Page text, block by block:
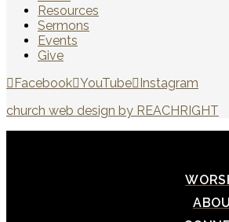
Resources
Sermons
Events
Give
Facebook YouTube Instagram
church web design by REACHRIGHT
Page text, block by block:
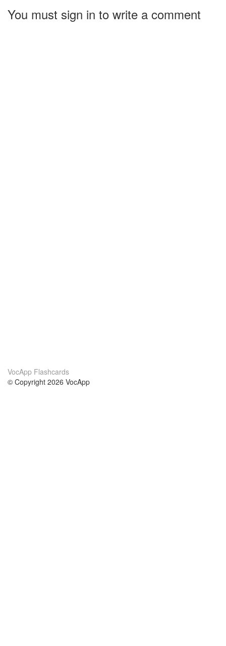
You must sign in to write a comment
VocApp Flashcards
© Copyright 2026 VocApp
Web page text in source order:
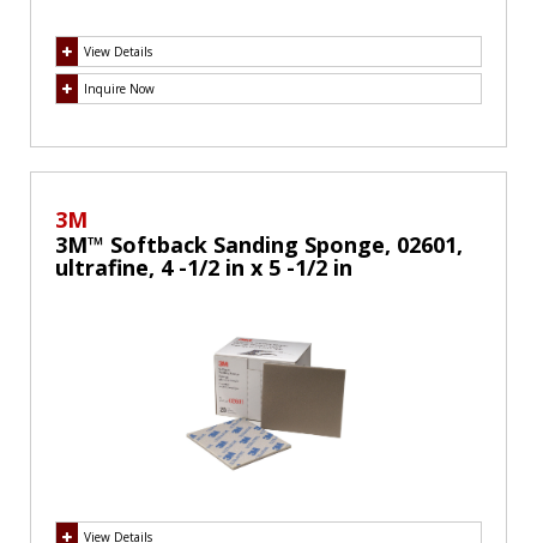
View Details
Inquire Now
3M
3M™ Softback Sanding Sponge, 02601,
ultrafine, 4 -1/2 in x 5 -1/2 in
View Details
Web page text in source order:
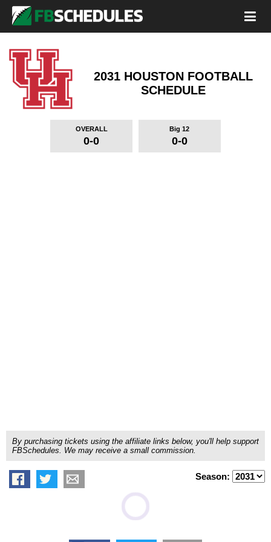
2031 HOUSTON FOOTBALL
SCHEDULE
OVERALL
0-0
Big 12
0-0
By purchasing tickets using the affiliate links below, you'll help support
FBSchedules. We may receive a small commission.
Season:
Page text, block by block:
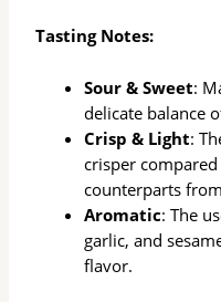
Tasting Notes:
Sour & Sweet:
delicate balance
Crisp & Light:
crisper
counterparts
Aromatic: The
garlic, and
flavor.
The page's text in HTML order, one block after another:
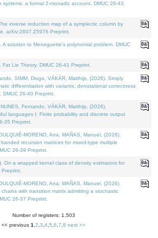
systems: a formal 2-monadic account. DMUC 26-43
inverse reduction map of a symplectic column by
arXiv:2607.25976 Preprint.
A solution to Meneguette's polynomial problem. DMUC
Lie Theory. DMUC 26-41 Preprint.
SIMM, Diogo, VÁKÁR, Matthijs, (2026). Simply
differentiation with variants: denotational correctness
26-40 Preprint.
Fernando, VÁKÁR, Matthijs, (2026).
languages I: Finite probability and discrete output
35 Preprint.
MORENO, Ana, MAÑAS, Manuel, (2026).
recursion matrices for mixed-type multiple
26-39 Preprint.
On a wrapped kernel class of density estimators for
MORENO, Ana, MAÑAS, Manuel, (2026).
with transition matrix admitting a stochastic
26-37 Preprint.
Number of registers: 1,503
<< previous 1 2 3 4 5 6 7 8 next >>
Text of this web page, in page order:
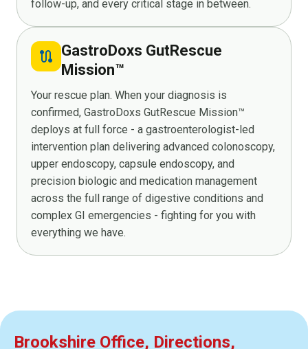
follow-up, and every critical stage in between.
route GastroDoxs GutRescue
Mission™
Your rescue plan. When your diagnosis is
confirmed, GastroDoxs GutRescue Mission™
deploys at full force - a gastroenterologist-led
intervention plan delivering advanced colonoscopy,
upper endoscopy, capsule endoscopy, and
precision biologic and medication management
across the full range of digestive conditions and
complex GI emergencies - fighting for you with
everything we have.
Brookshire Office, Directions,
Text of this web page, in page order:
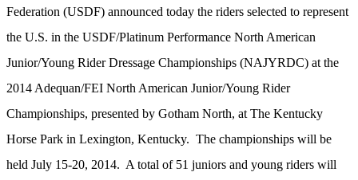
Federation (USDF) announced today the riders selected to represent
the U.S. in the USDF/Platinum Performance North American
Junior/Young Rider Dressage Championships (NAJYRDC) at the
2014 Adequan/FEI North American Junior/Young Rider
Championships, presented by Gotham North, at The Kentucky
Horse Park in Lexington, Kentucky. The championships will be
held July 15-20, 2014. A total of 51 juniors and young riders will
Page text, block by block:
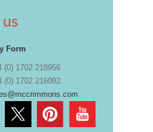
Form
(0) 1702 218956
(0) 1702 216082
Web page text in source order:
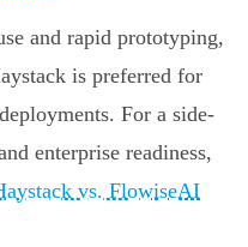
and rapid prototyping,
is preferred for
For a side-
enterprise readiness,
vs. FlowiseAI
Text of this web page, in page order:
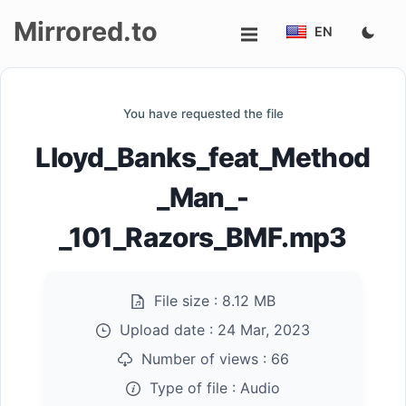
Mirrored.to EN
You have requested the file
Lloyd_Banks_feat_Method
_Man_-
_101_Razors_BMF.mp3
File size : 8.12 MB
Upload date : 24 Mar, 2023
Number of views : 66
Type of file : Audio
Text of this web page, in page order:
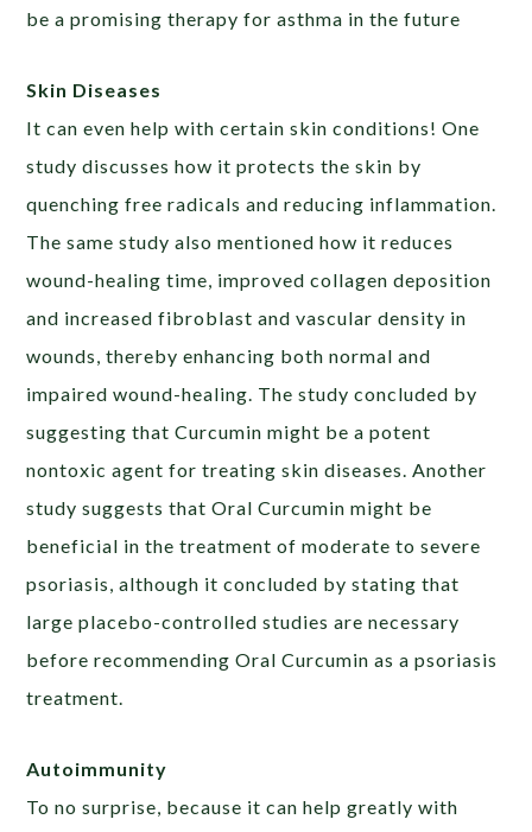
be a promising therapy for asthma in the future
Skin Diseases
It can even help with certain skin conditions! One
study discusses how it protects the skin by
quenching free radicals and reducing inflammation.
The same study also mentioned how it reduces
wound-healing time, improved collagen deposition
and increased fibroblast and vascular density in
wounds, thereby enhancing both normal and
impaired wound-healing. The study concluded by
suggesting that Curcumin might be a potent
nontoxic agent for treating skin diseases. Another
study suggests that Oral Curcumin might be
beneficial in the treatment of moderate to severe
psoriasis, although it concluded by stating that
large placebo-controlled studies are necessary
before recommending Oral Curcumin as a psoriasis
treatment.
Autoimmunity
To no surprise, because it can help greatly with
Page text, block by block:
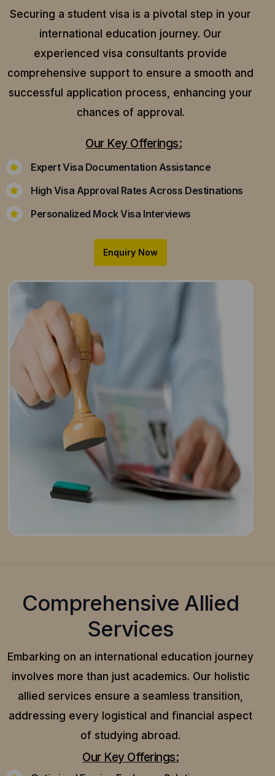
Securing a student visa is a pivotal step in your
international education journey. Our
experienced visa consultants provide
comprehensive support to ensure a smooth and
successful application process, enhancing your
chances of approval.
Our Key Offerings:
Expert Visa Documentation Assistance
High Visa Approval Rates Across Destinations
Personalized Mock Visa Interviews
Enquiry Now
Comprehensive Allied
Services
Embarking on an international education journey
involves more than just academics. Our holistic
allied services ensure a seamless transition,
addressing every logistical and financial aspect
of studying abroad.
Our Key Offerings:
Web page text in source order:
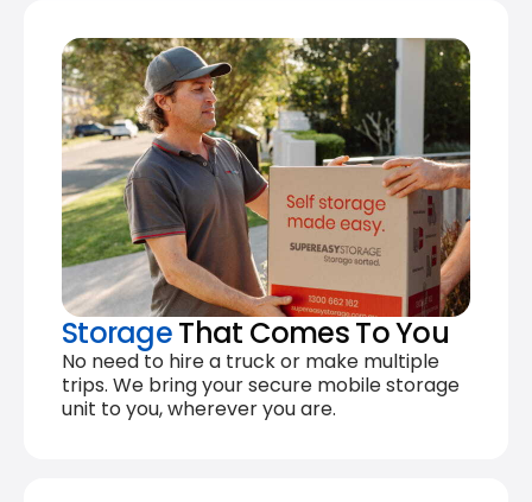
StorageThat Comes To You
No need to hire a truck or make multiple
trips. We bring your secure mobile storage
unit to you, wherever you are.
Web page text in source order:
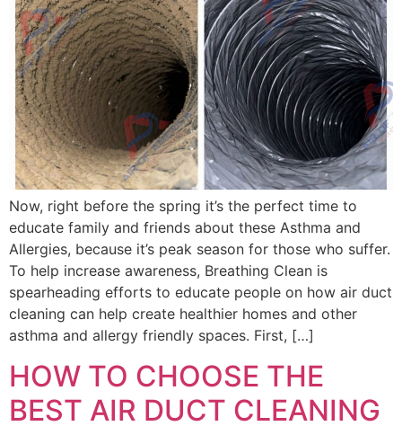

- [WORK REQUIRED]
Lines containing "education" in the listing: how many are there? Answer with the number only.

- [YOUR SOLUTION]
2